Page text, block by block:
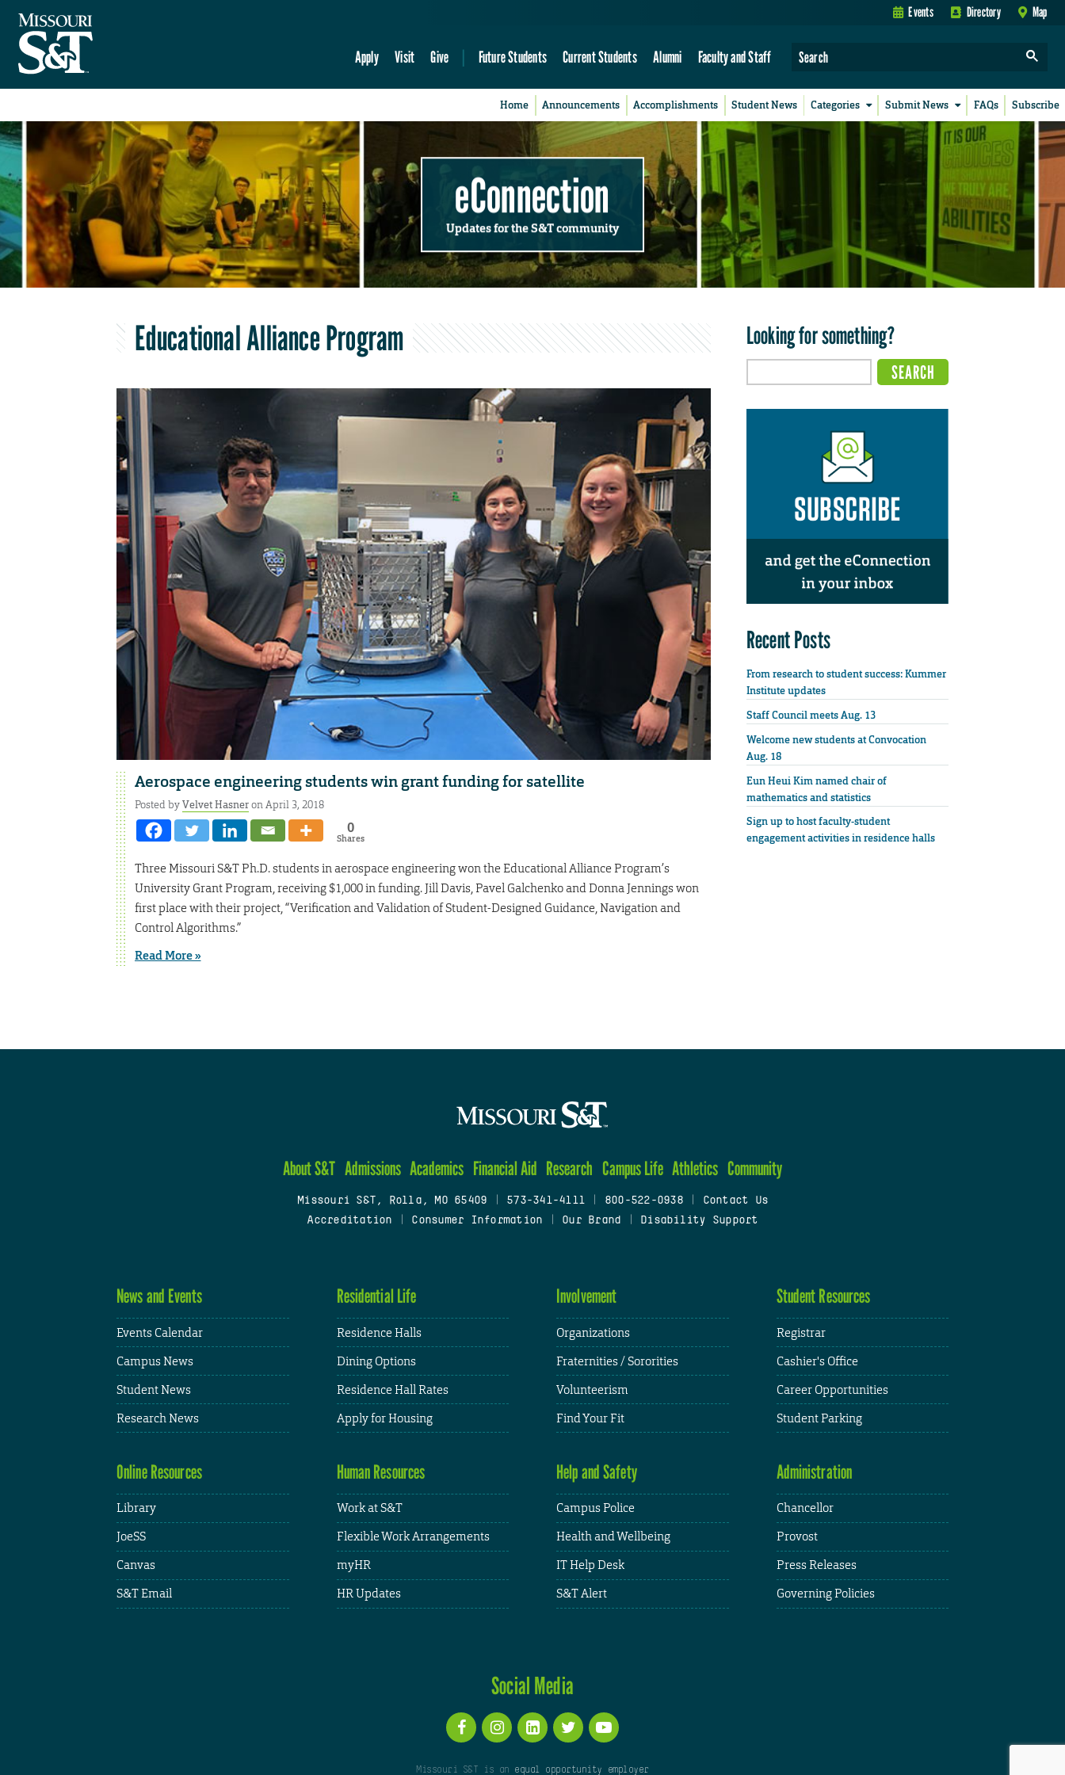
Events Directory Map
Apply Visit Give Future Students Current Students Alumni Faculty and Staff
Home Announcements Accomplishments Student News Categories Submit News FAQs Subscribe
eConnection
Updates for the S&T community
Educational Alliance Program
Aerospace engineering students win grant funding for satellite
Posted byVelvet Hasneron April 3, 2018
0
Shares
Three Missouri S&T Ph.D. students in aerospace engineering won the Educational Alliance Program’s
University Grant Program, receiving $1,000 in funding. Jill Davis, Pavel Galchenko and Donna Jennings won
first place with their project, “Verification and Validation of Student-Designed Guidance, Navigation and
Control Algorithms.”
Read More »
Looking for something?
Recent Posts
From research to student success: Kummer
Institute updates
Staff Council meets Aug. 13
Welcome new students at Convocation
Aug. 18
Eun Heui Kim named chair of
mathematics and statistics
Sign up to host faculty-student
engagement activities in residence halls
About S&T Admissions Academics Financial Aid Research Campus Life Athletics Community
Missouri S&T, Rolla, MO 65409 573-341-4111 800-522-0938
Contact Us
Accreditation
Consumer Information Our Brand Disability Support
News and Events
Events Calendar
Campus News
Student News
Research News
Residential Life
Residence Halls
Dining Options
Residence Hall Rates
Apply for Housing
Involvement
Organizations
Fraternities / Sororities
Volunteerism
Find Your Fit
Student Resources
Registrar
Cashier's Office
Career Opportunities
Student Parking
Online Resources
Library
JoeSS
Canvas
S&T Email
Human Resources
Work at S&T
Flexible Work Arrangements
myHR
HR Updates
Help and Safety
Campus Police
Health and Wellbeing
IT Help Desk
S&T Alert
Administration
Chancellor
Provost
Press Releases
Governing Policies
Social Media
Missouri S&T is an equal opportunity employer

···

__Task directions__.
When you reach a picture in the records above, pass over it and transcribe the rest exactly.

__Response area__.
Page text, block by block:
Events Directory Map
Apply Visit Give Future Students Current Students Alumni Faculty and Staff
Home Announcements Accomplishments Student News Categories Submit News FAQs Subscribe
eConnection
Updates for the S&T community
Educational Alliance Program
Aerospace engineering students win grant funding for satellite
Posted byVelvet Hasneron April 3, 2018
0
Shares
Three Missouri S&T Ph.D. students in aerospace engineering won the Educational Alliance Program’s
University Grant Program, receiving $1,000 in funding. Jill Davis, Pavel Galchenko and Donna Jennings won
first place with their project, “Verification and Validation of Student-Designed Guidance, Navigation and
Control Algorithms.”
Read More »
Looking for something?
Recent Posts
From research to student success: Kummer
Institute updates
Staff Council meets Aug. 13
Welcome new students at Convocation
Aug. 18
Eun Heui Kim named chair of
mathematics and statistics
Sign up to host faculty-student
engagement activities in residence halls
About S&T Admissions Academics Financial Aid Research Campus Life Athletics Community
Missouri S&T, Rolla, MO 65409 573-341-4111 800-522-0938
Contact Us
Accreditation
Consumer Information Our Brand Disability Support
News and Events
Events Calendar
Campus News
Student News
Research News
Residential Life
Residence Halls
Dining Options
Residence Hall Rates
Apply for Housing
Involvement
Organizations
Fraternities / Sororities
Volunteerism
Find Your Fit
Student Resources
Registrar
Cashier's Office
Career Opportunities
Student Parking
Online Resources
Library
JoeSS
Canvas
S&T Email
Human Resources
Work at S&T
Flexible Work Arrangements
myHR
HR Updates
Help and Safety
Campus Police
Health and Wellbeing
IT Help Desk
S&T Alert
Administration
Chancellor
Provost
Press Releases
Governing Policies
Social Media
Missouri S&T is an equal opportunity employer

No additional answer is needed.